Listed entries below:

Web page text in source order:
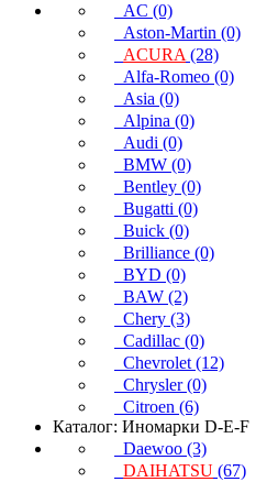
AC (0)
Aston-Martin (0)
ACURA (28)
Alfa-Romeo (0)
Asia (0)
Alpina (0)
Audi (0)
BMW (0)
Bentley (0)
Bugatti (0)
Buick (0)
Brilliance (0)
BYD (0)
BAW (2)
Chery (3)
Cadillac (0)
Chevrolet (12)
Chrysler (0)
Citroen (6)
Каталог: Иномарки D-E-F
Daewoo (3)
DAIHATSU (67)
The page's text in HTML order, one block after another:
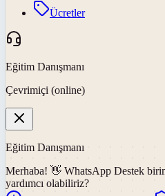
Ücretler
Eğitim Danışmanı
Çevrimiçi (online)
Eğitim Danışmanı
Merhaba! 👋 WhatsApp Destek
yardımcı olabiliriz?
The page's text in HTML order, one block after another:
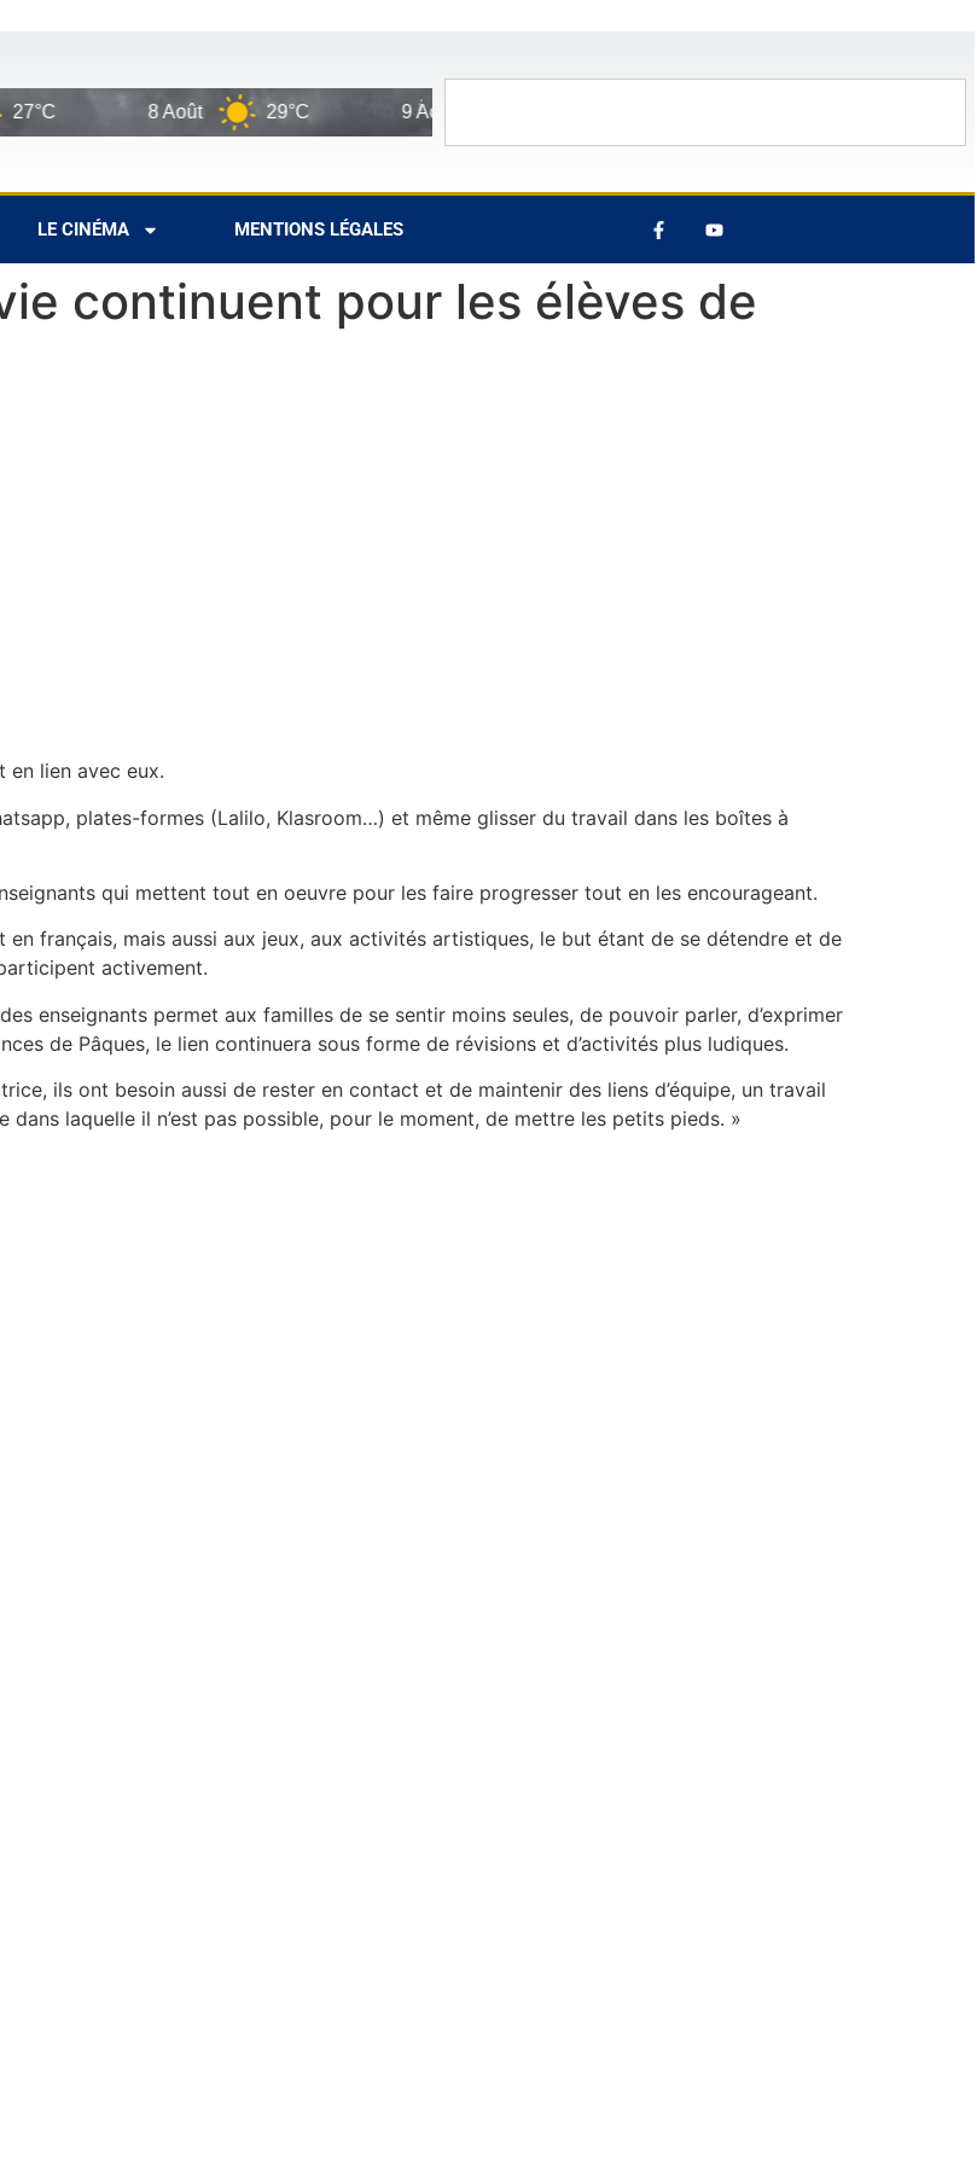
8 Août 29°C 9 Août
LE CINÉMA MENTIONS LÉGALES
continuent pour les élèves de
en lien avec eux.
plates-formes (Lalilo, Klasroom…) et même glisser du travail dans les boîtes à
qui mettent tout en oeuvre pour les faire progresser tout en les encourageant.
français, mais aussi aux jeux, aux activités artistiques, le but étant de se détendre et de
activement.
enseignants permet aux familles de se sentir moins seules, de pouvoir parler, d’exprimer
de Pâques, le lien continuera sous forme de révisions et d’activités plus ludiques.
ils ont besoin aussi de rester en contact et de maintenir des liens d’équipe, un travail
laquelle il n’est pas possible, pour le moment, de mettre les petits pieds. »

End of Listed entries.

■ **Goal of the exercise**
Where a line in the listing holds the string "pour", include it in the count, then report the total alone.

■ **Reply to the exercise**
3